======== Material supplied ========
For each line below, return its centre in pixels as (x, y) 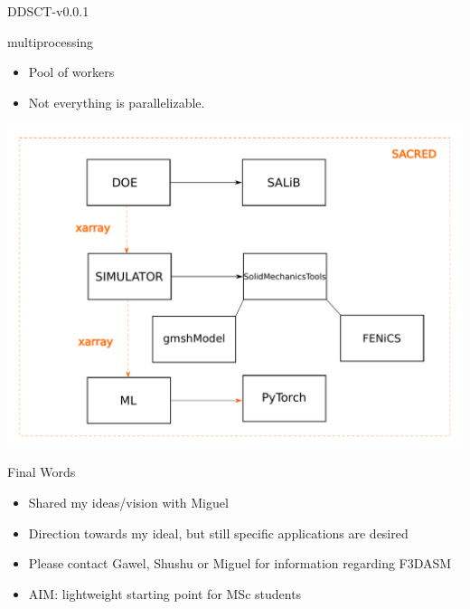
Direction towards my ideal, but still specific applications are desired (218, 533)
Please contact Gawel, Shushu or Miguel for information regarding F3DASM (240, 563)
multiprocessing (51, 41)
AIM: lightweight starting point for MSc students (165, 593)
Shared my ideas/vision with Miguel (128, 502)
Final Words (42, 472)
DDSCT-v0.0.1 (48, 11)
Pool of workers (71, 72)
========
Task objective = Look above for the line holding "Please contact Gawel, Shushu" and the line holding "Final Words (42, 472)". Retype both, and every line between them, word for word and nothing else.

The completed task =
Please contact Gawel, Shushu or Miguel for information regarding F3DASM (240, 563)
multiprocessing (51, 41)
AIM: lightweight starting point for MSc students (165, 593)
Shared my ideas/vision with Miguel (128, 502)
Final Words (42, 472)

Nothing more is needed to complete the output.